No último mês, a farmacêutica expressou planos de colocar um preço em seu imunizante que garanta amplo acesso. Também declararam que não pretendem realizar esses últimos testes fora do Estados Unidos.

Johnson&Johnson

Em mais um acordo para adquirir vacinas contra o novo coronavírus, os Estados Unidos vai pagar a Johnson & Johnson mais de US$ 1 bilhão (R$ 5,3 bilhões) por 100 milhões de doses da candidata a imunizante da empresa.

O país já anunciou contratos – vários deles na casa dos bilhões – para garantir sete vacinas em desenvolvimento, entre elas as candidatas da Pfizer e BioNTech e Sanofi e GSK. À medida que a corrida por imunização e tratamentos para a Covid-19 se intensifica, a Casa Branca tem assinado acordos por meio do programa Operação Warp Speed.

O contrato mais recente custa aproximadamente US$ 10 (R$ 53) por dose produzida. Se considerados os US$ 456 milhões (R$ 2,4 bilhões) anteriores que o governo norte-americano prometeu à J&J pelo desenvolvimento do imunizante, sai US$ 14,50 por dose (R$ 77).

O último valor é próximo aos US$ 19,50 (R$ 103) que o país está pagando por dose da vacina em elaboração pela Pfizer e pela empresa de biotecnologia alemã BioNTech.

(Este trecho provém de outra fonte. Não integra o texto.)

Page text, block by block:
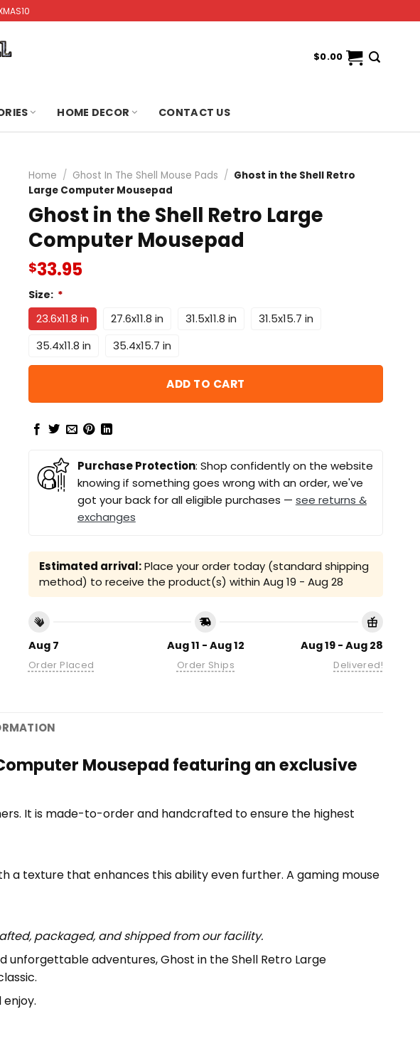
$0.00
HOME DECOR CONTACT US
Home / Ghost In The Shell Mouse Pads / Ghost in the Shell Retro
Large Computer Mousepad
Ghost in the Shell Retro Large
Computer Mousepad
$33.95
Size: *
23.6x11.8 in 27.6x11.8 in 31.5x11.8 in
31.5x15.7 in
35.4x11.8 in
35.4x15.7 in
ADD TO CART
Purchase Protection: Shop confidently on the website
knowing if something goes wrong with an order, we've
got your back for all eligible purchases — see returns &
exchanges
Estimated arrival:Place your order today (standard shipping
method) to receive the product(s) within Aug 19 - Aug 28
Aug 7
Order Placed
Aug 11 - Aug 12
Order Ships
Aug 19 - Aug 28
Delivered!
Mousepad featuring an exclusive
It is made-to-order and handcrafted to ensure the highest
a texture that enhances this ability even further. A gaming mouse
packaged, and shipped from our facility.
adventures, Ghost in the Shell Retro Large
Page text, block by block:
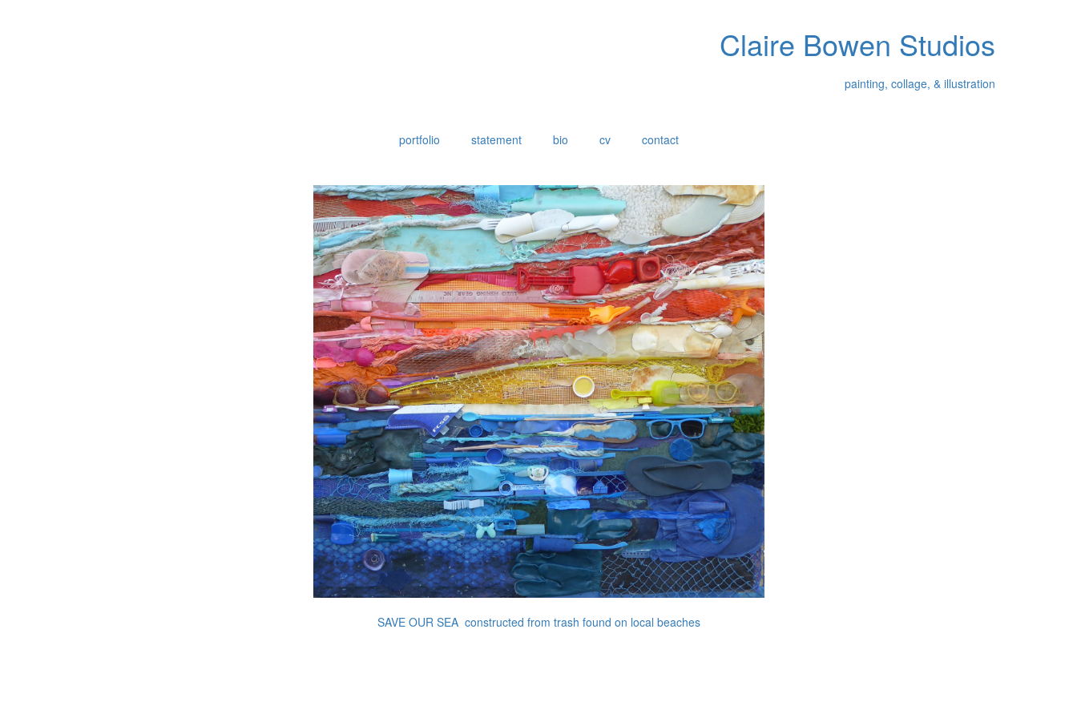
Claire Bowen Studios
painting, collage, & illustration
portfolio statement bio cv contact
SAVE OUR SEA constructed from trash found on local beaches

A J&J também está estudando a aplicação em uma ou duas doses, enquanto a candidata da Pfizer e BioNTech requer duas doses por pessoa.

Nesta quarta, a Johnson & Johnson anunciou que entregará a vacina, sem fins lucrativos, à Autoridade Biomédica de Pesquisa e Desenvolvimento dos Estados Unidos (Barda, na sigla em inglês). O objetivo é que seja usada após aprovação ou autorização de uso emergencial pela agência de controle de drogas do país, a FDA.

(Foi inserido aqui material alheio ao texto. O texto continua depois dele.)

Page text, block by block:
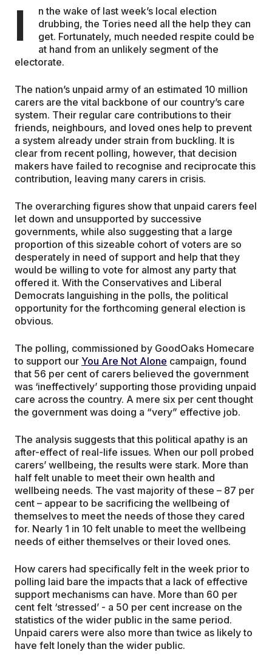
I
n the wake of last week’s local election
drubbing, the Tories need all the help they can
get. Fortunately, much needed respite could be
at hand from an unlikely segment of the
electorate.
The nation’s unpaid army of an estimated 10 million
carers are the vital backbone of our country’s care
system. Their regular care contributions to their
friends, neighbours, and loved ones help to prevent
a system already under strain from buckling. It is
clear from recent polling, however, that decision
makers have failed to recognise and reciprocate this
contribution, leaving many carers in crisis.
The overarching figures show that unpaid carers feel
let down and unsupported by successive
governments, while also suggesting that a large
proportion of this sizeable cohort of voters are so
desperately in need of support and help that they
would be willing to vote for almost any party that
offered it. With the Conservatives and Liberal
Democrats languishing in the polls, the political
opportunity for the forthcoming general election is
obvious.
The polling, commissioned by GoodOaks Homecare
to support our You Are Not Alone campaign, found
that 56 per cent of carers believed the government
was ‘ineffectively’ supporting those providing unpaid
care across the country. A mere six per cent thought
the government was doing a “very” effective job.
The analysis suggests that this political apathy is an
after-effect of real-life issues. When our poll probed
carers’ wellbeing, the results were stark. More than
half felt unable to meet their own health and
wellbeing needs. The vast majority of these – 87 per
cent – appear to be sacrificing the wellbeing of
themselves to meet the needs of those they cared
for. Nearly 1 in 10 felt unable to meet the wellbeing
needs of either themselves or their loved ones.
How carers had specifically felt in the week prior to
polling laid bare the impacts that a lack of effective
support mechanisms can have. More than 60 per
cent felt ‘stressed’ - a 50 per cent increase on the
statistics of the wider public in the same period.
Unpaid carers were also more than twice as likely to
have felt lonely than the wider public.
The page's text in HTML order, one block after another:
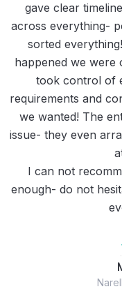
gave clear
across everything-
sorted
happened we were
took control of
requirements and
we wanted! The
issue- they even
I can not
enough- do not
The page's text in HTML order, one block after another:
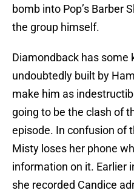
bomb into Pop’s Barber
the group himself.
Diamondback has some
undoubtedly built by
make him as
going to be the clash of
episode. In confusion of
Misty loses her phone
information on it. Earlier
she recorded Candice
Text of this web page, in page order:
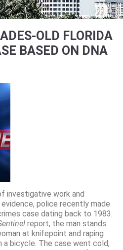
OLD FLORIDA
BASED ON DNA
investigative work and
police recently made
case dating back to 1983.
report, the man stands
at knifepoint and raping
bicycle. The case went cold,
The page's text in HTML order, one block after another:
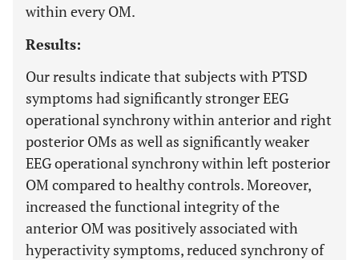
within every OM.
Results:
Our results indicate that subjects with PTSD
symptoms had significantly stronger EEG
operational synchrony within anterior and right
posterior OMs as well as significantly weaker
EEG operational synchrony within left posterior
OM compared to healthy controls. Moreover,
increased the functional integrity of the
anterior OM was positively associated with
hyperactivity symptoms, reduced synchrony of
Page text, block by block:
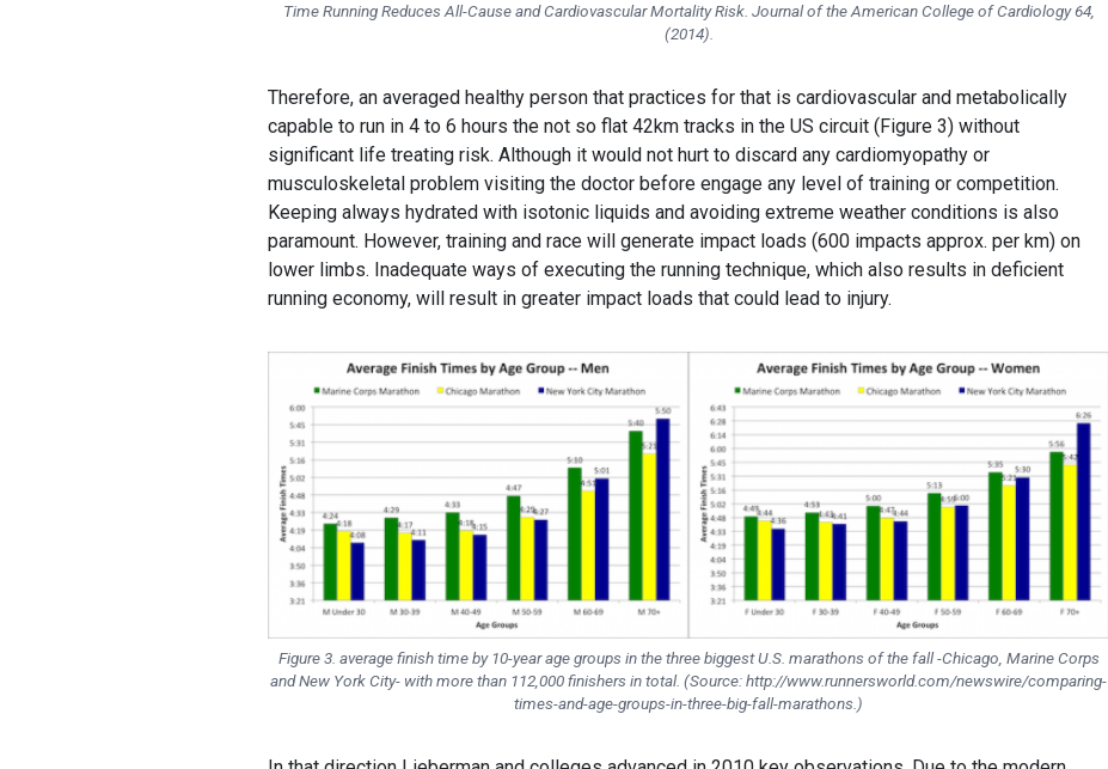
Time Running Reduces All-Cause and Cardiovascular Mortality Risk. Journal of the American College of Cardiology 64,
(2014).
Therefore, an averaged healthy person that practices for that is cardiovascular and metabolically
capable to run in 4 to 6 hours the not so flat 42km tracks in the US circuit (Figure 3) without
significant life treating risk. Although it would not hurt to discard any cardiomyopathy or
musculoskeletal problem visiting the doctor before engage any level of training or competition.
Keeping always hydrated with isotonic liquids and avoiding extreme weather conditions is also
paramount. However, training and race will generate impact loads (600 impacts approx. per km) on
lower limbs. Inadequate ways of executing the running technique, which also results in deficient
running economy, will result in greater impact loads that could lead to injury.
Figure 3. average finish time by 10-year age groups in the three biggest U.S. marathons of the fall -Chicago, Marine Corps
and New York City- with more than 112,000 finishers in total. (Source: http://www.runnersworld.com/newswire/comparing-
times-and-age-groups-in-three-big-fall-marathons.)
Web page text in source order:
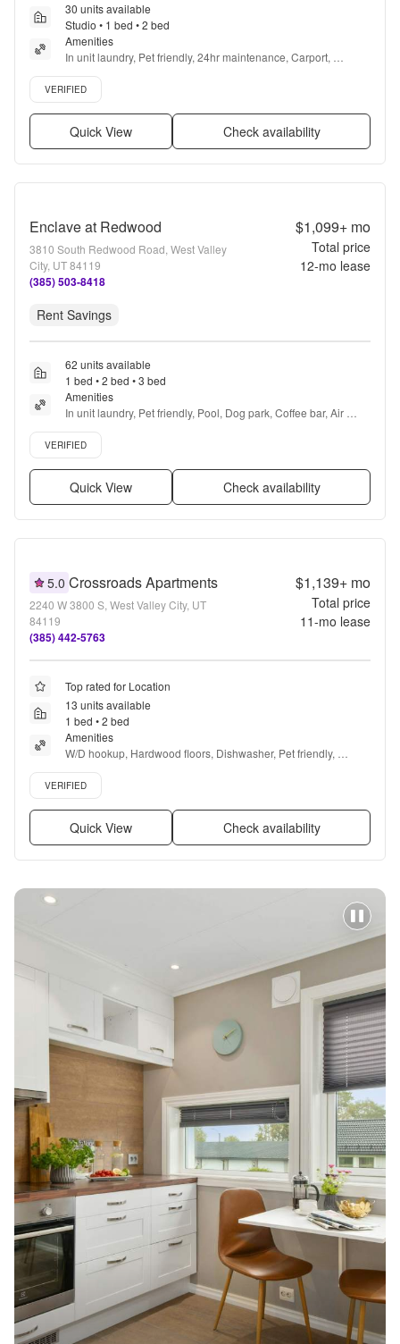
30 units available
Studio • 1 bed • 2 bed
Amenities
In unit laundry, Pet friendly, 24hr maintenance, Carport,
Recently renovated, Stainless steel + more
Verified listing
VERIFIED
Quick View Check availability
Enclave at Redwood
3810 South Redwood Road, West Valley
City, UT 84119
(385) 503-8418
$1,099+mo
Total price
12-mo lease
Rent Savings
62 units available
1 bed • 2 bed • 3 bed
Amenities
In unit laundry, Pet friendly, Pool, Dog park, Coffee bar, Air
conditioning + more
Verified listing
VERIFIED
Quick View Check availability
5.0 Crossroads Apartments
2240 W 3800 S, West Valley City, UT
84119
(385) 442-5763
$1,139+mo
Total price
11-mo lease
Top rated for Location
13 units available
1 bed • 2 bed
Amenities
W/D hookup, Hardwood floors, Dishwasher, Pet friendly,
Garage, Walk in closets + more
Verified listing
VERIFIED
Quick View Check availability
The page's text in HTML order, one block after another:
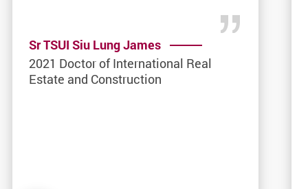
Sr TSUI Siu Lung James
2021 Doctor of International Real
Estate and Construction
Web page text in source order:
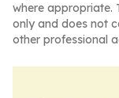
where appropriate.
only and does not
other professional
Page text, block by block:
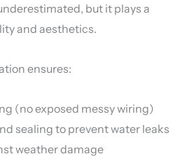
but it plays a
and aesthetics.
ensures:
(no exposed messy wiring)
sealing to prevent water leaks
weather damage
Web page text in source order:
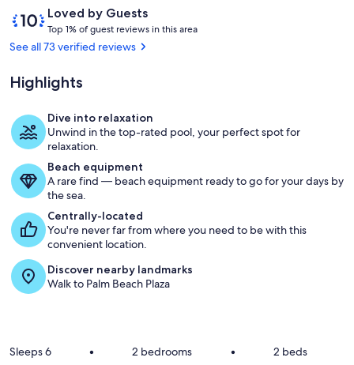
Palm
Beach
pool
amazing
view!
Beach
ReviewsLoved by Guests
10
out
of
Loved
by
Guests
Top 1% of guest reviews in this area
o
f
u
t
See all 73 verified reviews
Highlights
Dive into relaxation
Unwind in the top-rated pool, your perfect spot for
relaxation.
Beach equipment
A rare find — beach equipment ready to go for your days by
the sea.
Centrally-located
You're never far from where you need to be with this
convenient location.
Discover nearby landmarks
Walk to Palm Beach Plaza
Sleeps 6 • 2 bedrooms • 2 beds

A Casa Branca pode comprar 200 milhões doses adicionais em um acordo subsequente. A empresa não informou o valor deste contrato.

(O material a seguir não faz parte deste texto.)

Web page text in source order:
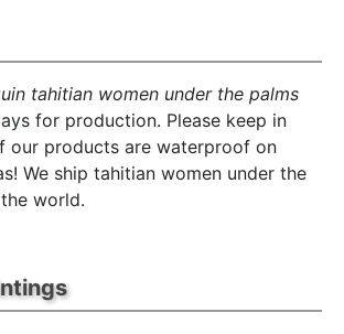
tahitian women under the palms
for production. Please keep in
our products are waterproof on
We ship tahitian women under the
world.
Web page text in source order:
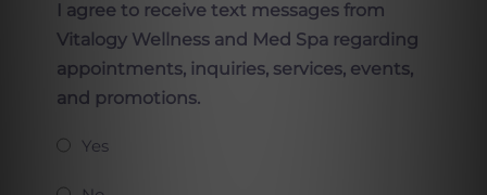
I agree to receive text messages from
Vitalogy Wellness and Med Spa regarding
appointments, inquiries, services, events,
and promotions.
Yes
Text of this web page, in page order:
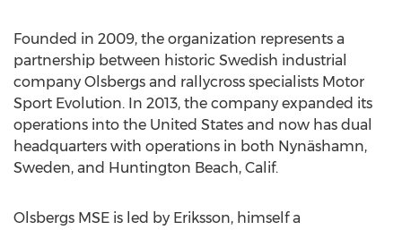
Founded in 2009, the organization represents a
partnership between historic Swedish industrial
company Olsbergs and rallycross specialists Motor
Sport Evolution. In 2013, the company expanded its
operations into the United States and now has dual
headquarters with operations in both Nynäshamn,
Sweden, and Huntington Beach, Calif.
Olsbergs MSE is led by Eriksson, himself a
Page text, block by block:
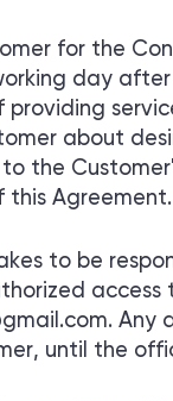
for the
day
about
the
this
to be
until the
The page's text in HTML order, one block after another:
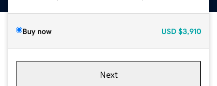
Buy now USD $3,910
Next
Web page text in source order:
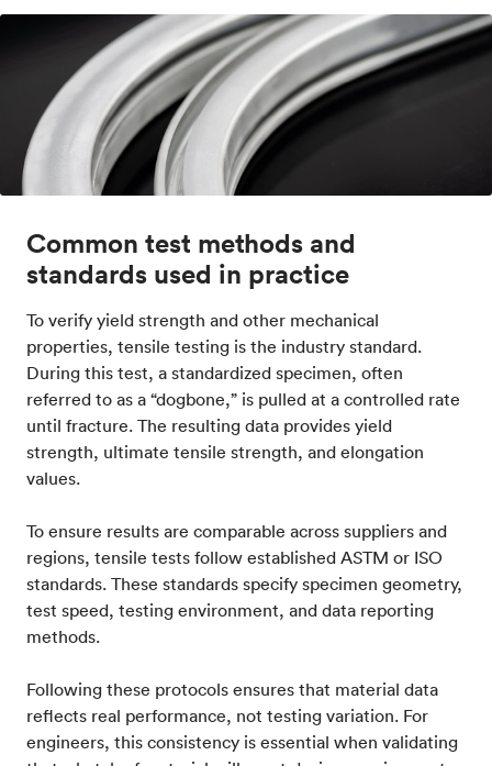
Common test methods and
standards used in practice
To verify yield strength and other mechanical
properties, tensile testing is the industry standard.
During this test, a standardized specimen, often
referred to as a “dogbone,” is pulled at a controlled rate
until fracture. The resulting data provides yield
strength, ultimate tensile strength, and elongation
values.
To ensure results are comparable across suppliers and
regions, tensile tests follow established ASTM or ISO
standards. These standards specify specimen geometry,
test speed, testing environment, and data reporting
methods.
Following these protocols ensures that material data
reflects real performance, not testing variation. For
engineers, this consistency is essential when validating
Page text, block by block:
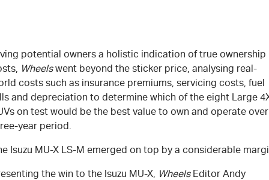
potential owners a holistic indication of true ownership
Wheelswent beyond the sticker price, analysing real-
costs such as insurance premiums, servicing costs, fuel
and depreciation to determine which of the eight Large
on test would be the best value to own and operate
year period.
Isuzu MU-X LS-M emerged on top by a considerable
the win to the Isuzu MU-X, WheelsEditor Andy
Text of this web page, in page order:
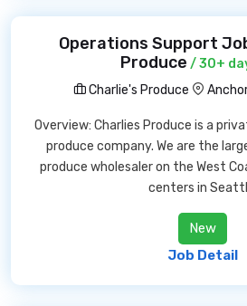
Operations Support
Produce / 30+
Charlie's Produce
Overview: Charlies Produce is a
produce company. We are the
produce wholesaler on the West
centers in
New
Job Detail
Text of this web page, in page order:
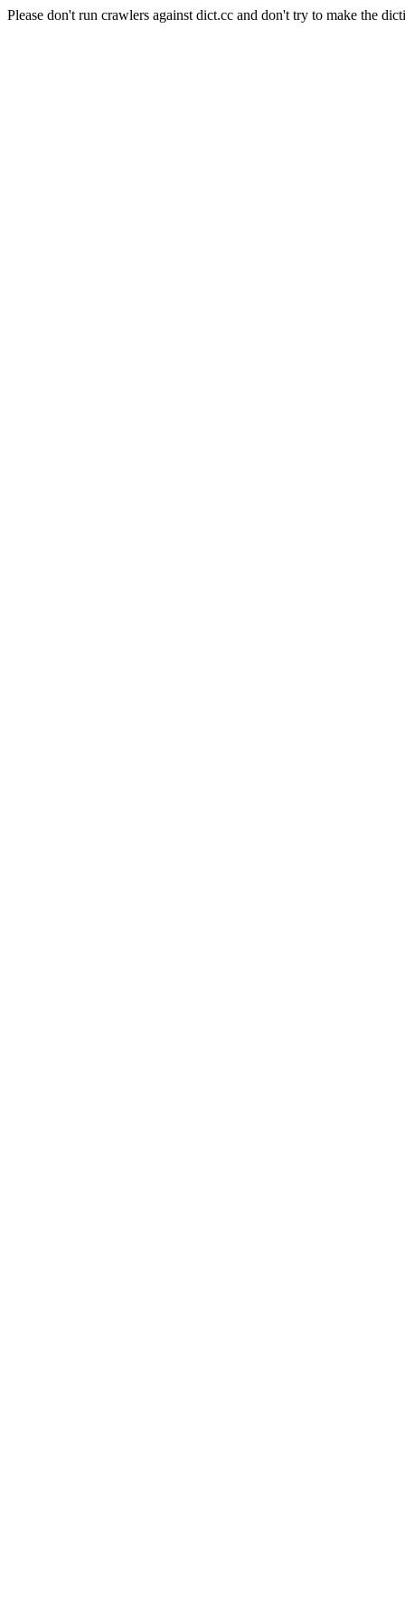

Este é o primeiro acordo da J&J para fornecer sua vacina experimental a um país. As negociações estão em andamento com a União Europeia, mas ainda não houve acordo.

A vacina experimental da farmacêutica está atualmente sendo testada em voluntários saudáveis ​​nos Estados Unidos e na Bélgica em um estudo inicial.